A testy exchange between Ben Gurion and the White House

Thursday, 9 April, 2015 - 8:43 pm

In 1954, when Ben Gurion was Prime Minister, he traveled to the USA to meet with President Eisenhower to request his assistance and support in the early and difficult days of Israel.

John Foster Dulles, who was then the secretary of state, confronted Ben Gurion and challenged him as follows:

"Tell me, Mr. Prime Minister - who do you and your country represent? Does it represent the Jews of Poland, perhaps Yemen, Romania, Morocco, Iraq, Russia or perhaps Brazil? After 2000 years of exile can you honestly speak about a single nation, a single culture? Can you speak about a single heritage or perhaps a single Jewish tradition?"

Ben Gurion answered him as follows:

"Look, Mr. Secretary of State - approximately 300 years ago the Mayflower set sail from England and on it were the first settlers who settled in what would become the largest democratic superpower known as the United States of America. Now, do me a favor - go out into the streets and find 10 American children and ask them the following:

What was the name of the Captain of the Mayflower?

How long did the voyage take?

What did the people who were on the ship eat?

What were the conditions of sailing during the voyage?

I'm sure you would agree with me that there is a good chance that you won't get a good answer to these questions.

Now in contrast - not 300 but more than 3000 years ago, the Jews left the land of Egypt.

I would kindly request from you Mr. Secretary that on one of your trips around the world, try and meet 10 Jewish children in different countries. And ask them:

'What was the name of the leader who took the Jews out of Egypt?'

'How long did it take them before they got to the land of Israel?

'What did they eat during the period when they were wandering in the desert?'

'And what happened to the sea when they encountered it?'

'Once you get the answers to these questions, please carefully reconsider the question that you have just asked me!"

Clearly, the knowledge of our past is what propels the identity of our future. It is our responsibility to ensure that we are not just ‘good Jews’ but knowledgeable about our past. This is the only way we can secure a Jewish tomorrow.
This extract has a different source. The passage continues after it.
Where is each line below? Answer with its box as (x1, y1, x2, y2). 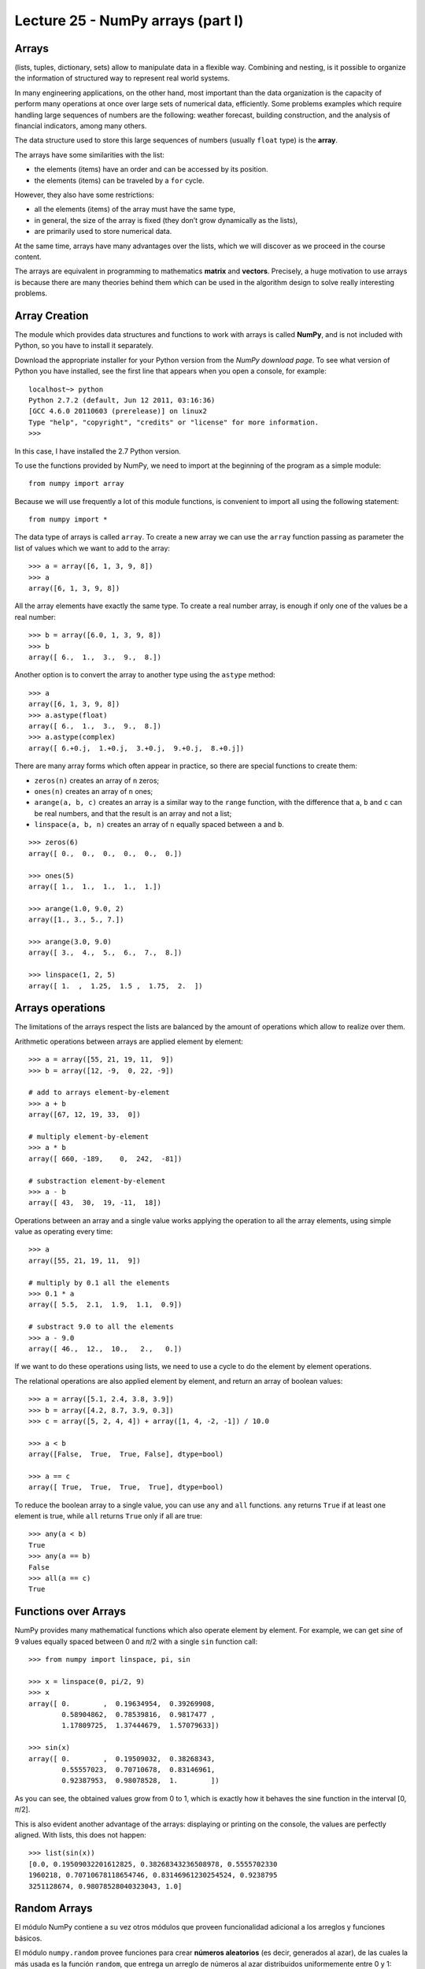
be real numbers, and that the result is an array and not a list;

If we don’t study our traditions, then how can we possibly hope for ours kids to?

The first two days of Pesach commemorate our exodus from Egypt, but the last two days of Pesach commemorate the ultimate and imminent future redemption.
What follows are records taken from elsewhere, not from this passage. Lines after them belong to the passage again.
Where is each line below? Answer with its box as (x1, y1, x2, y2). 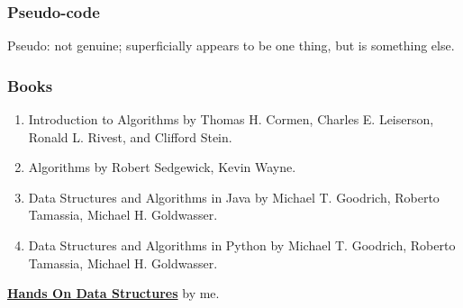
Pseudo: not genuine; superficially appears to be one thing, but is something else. (7, 36, 455, 55)
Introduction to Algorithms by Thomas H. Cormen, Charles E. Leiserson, (28, 110, 434, 129)
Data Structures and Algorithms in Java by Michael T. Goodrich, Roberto (28, 187, 440, 206)
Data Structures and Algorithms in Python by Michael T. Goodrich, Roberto (28, 236, 456, 254)
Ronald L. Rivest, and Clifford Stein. (28, 127, 232, 146)
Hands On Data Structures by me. (7, 284, 220, 303)
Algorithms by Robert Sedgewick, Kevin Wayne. (28, 158, 296, 177)

What will life be like when moshiach comes?

Will we still have the houses we worked so hard to build and our nice cars?

Will we still go to work?

What about relationships and love?

Will we still eat out in our favorite restaurants? 
How do we know all this?

….And how soon is all this happening?

Just as our parents generation experienced a rebirth after the Holocaust, the Rebbe promised us that our generation will witness the greatest rebirth the world has ever known as the world reaches its ultimate perfection in our lifetime, with the arrival of Moshiach.